---- Given data

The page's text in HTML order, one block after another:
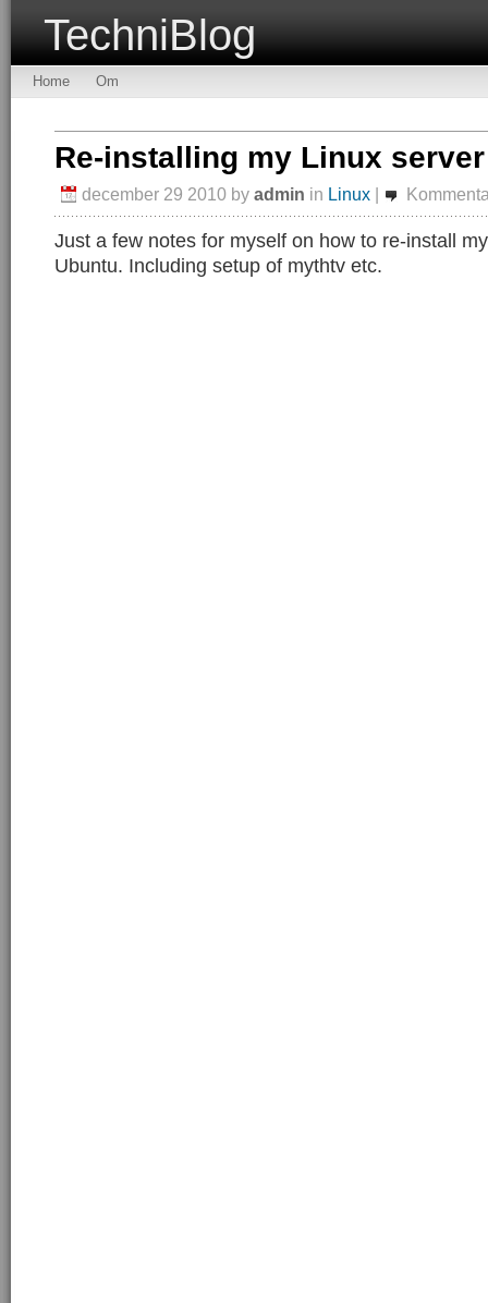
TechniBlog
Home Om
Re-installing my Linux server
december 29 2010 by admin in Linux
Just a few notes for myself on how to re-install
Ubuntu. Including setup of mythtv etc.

--------

◆ **What you will do**
Copy out every entry above, character for character, excluding pictures.

◆ **Solution to this problem**
The page's text in HTML order, one block after another:
TechniBlog
Home Om
Re-installing my Linux server
december 29 2010 by admin in Linux
Just a few notes for myself on how to re-install
Ubuntu. Including setup of mythtv etc.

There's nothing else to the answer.